I am quite new to Bioinformatics, but I found the STAR aligner to be one of the fastest tools to use in this field.
When I use the SRA tools to download them with --split-3 option (./fastq-dump --
split-
3 SRR1164866), I get three fastq files. For example: sample 'SRR1164866' is a paired sample
http://www.ebi.ac.uk/ena/data/view/SRR1164866 It will be downloaded into three different fastq files : SRR1164866_1.fastq SRR1164866_2.fastq and SRR1164866.fasq.

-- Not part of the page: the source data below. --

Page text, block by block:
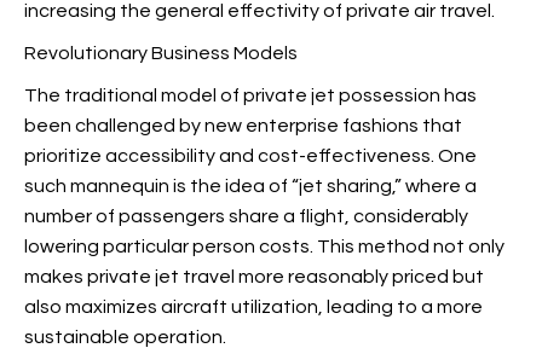
increasing the general effectivity of private air travel.
Revolutionary Business Models
The traditional model of private jet possession has
been challenged by new enterprise fashions that
prioritize accessibility and cost-effectiveness. One
such mannequin is the idea of “jet sharing,” where a
number of passengers share a flight, considerably
lowering particular person costs. This method not only
makes private jet travel more reasonably priced but
also maximizes aircraft utilization, leading to a more
sustainable operation.

'We distribute our fastq files for our paired end sequencing in 2 files, mate1 is found in a file labelled _1 and mate2 is found in the file labelled _2. The files which do not have a number in their name are singled ended reads, this can be for two reasons, some sequencing early in the project was singled ended also, as we filter our fastq files as described in our
README if one of a pair of reads gets rejected the other read gets placed in the single file.'
I am getting great alignment results against the _1.fastq and _2.fastq files, but what about the third .fastq file (which sometimes have a huge size (2-3 Gigabytes) almost the same size as each of the _1.fastq and _2.fastq).
Is there away for STAR to align all the data (_1.fastq ,_2fastq and .fastq) of my samples.